What is needed:
Report each line from the listing that the string "Affairs" appears in.
-------
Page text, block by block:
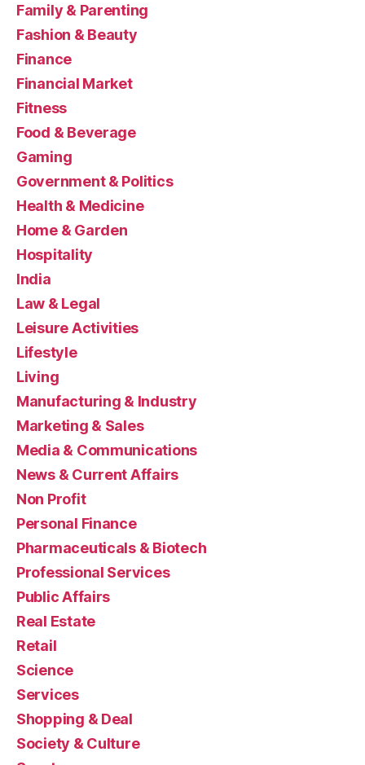
Family & Parenting
Fashion & Beauty
Finance
Financial Market
Fitness
Food & Beverage
Gaming
Government & Politics
Health & Medicine
Home & Garden
Hospitality
India
Law & Legal
Leisure Activities
Lifestyle
Living
Manufacturing & Industry
Marketing & Sales
Media & Communications
News & Current Affairs
Non Profit
Personal Finance
Pharmaceuticals & Biotech
Professional Services
Public Affairs
Real Estate
Retail
Science
Services
Shopping & Deal
Society & Culture
-------
Output for this exercise:
News & Current Affairs
Public Affairs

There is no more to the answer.